Tuesday, August 19, 2008

Back to Suits and Pantyhose

Oh wait... I have never actually worn a suit in my life. My Phi Mu girls can tell you all about our panty-hose days. Didn't we have a bon-fire to burn them all after our last Formal Business? Nevertheless I have gone from barely showering and sweating all day in Newark New Jersey, to primping each morning for an hour before sitting in an air conditioned office putting clear nailpolish over the runs in my pantyhose. Did I mention I have to wear suits?! Even on my classiest days a suit never crossed my mind.

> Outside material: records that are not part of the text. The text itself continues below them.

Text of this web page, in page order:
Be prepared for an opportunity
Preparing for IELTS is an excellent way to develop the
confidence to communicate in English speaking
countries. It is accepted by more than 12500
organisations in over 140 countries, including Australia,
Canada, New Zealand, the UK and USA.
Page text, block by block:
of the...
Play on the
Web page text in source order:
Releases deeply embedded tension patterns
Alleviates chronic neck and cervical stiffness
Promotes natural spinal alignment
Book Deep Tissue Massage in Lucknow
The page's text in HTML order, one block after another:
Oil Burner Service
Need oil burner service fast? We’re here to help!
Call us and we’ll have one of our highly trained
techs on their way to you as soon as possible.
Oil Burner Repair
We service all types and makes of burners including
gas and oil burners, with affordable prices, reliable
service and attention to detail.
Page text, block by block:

It's so constraining, so professional, so... not me. Evan Thomas Moore will tell you- I was not made for a career. So it follows that I was not made to feel like myself in a suit.

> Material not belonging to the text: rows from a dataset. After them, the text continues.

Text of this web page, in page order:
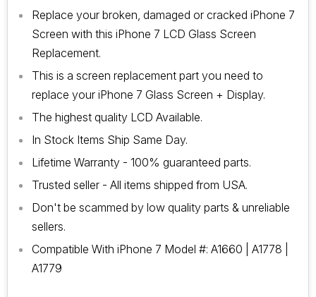
Replace your broken, damaged or cracked iPhone 7
Screen with this iPhone 7 LCD Glass Screen
Replacement.
This is a screen replacement part you need to
replace your iPhone 7 Glass Screen + Display.
The highest quality LCD Available.
In Stock Items Ship Same Day.
Lifetime Warranty - 100% guaranteed parts.
Trusted seller - All items shipped from USA.
Don't be scammed by low quality parts & unreliable
sellers.
Compatible With iPhone 7 Model #: A1660 | A1778 |
A1779

Regardless of the fancy attire however, I do love my job. Scratch that. I absolutely LOVE my job! What do I do that is so wonderful, you might ask. Answer: a whole lot of nothing. I pick-up phone calls, I open mail, I even get the coffee and make copies. And each day I continue to be surprised at the joy I find in this job! See, doing nothing also leaves plenty of time for me to process the extreme busy-ness of the past year and summer. Here I have nothing to stress about except learning how to drive stick shift and becoming un-homeless. There is no morning preparation before arriving at work besides my own beautification and a good cup of coffee. When 5:30 hits, I walk out the door and don't have to think twice about any of the days events. Selfish, you say? Perhaps. But when you go from working 72 plus hours a week to a max of 41, you not only take advantage of free time, you NEED it. I think the best foundation for a renewed heart is time spent in reflection and rest. In her book, "If You Want to Write", Brena Ueland uses a term I have become very fond of these past few weeks- "moodling." Ueland says "moodling denotes creative and life giving solitude. The imagination needs moodling- long, inefficient happy idling, dawdling and puttering." I like her. I like making up words. And I really like moodling. My job lets me moodle. I have only ever been in bondage to a to-do list which constantly muddles up any free time I might have attempted to enjoy. This time, free time is mine. To spend however I want and I ain’t settlin’. I might learn Italian, or photography, or guitar. I might go to the gym more than once a week. I might just read lots of books or watch lots of sunsets. Whatever I do, I want you to know:

I will take moodling over muddling any day... even if I have to wear pantyhose.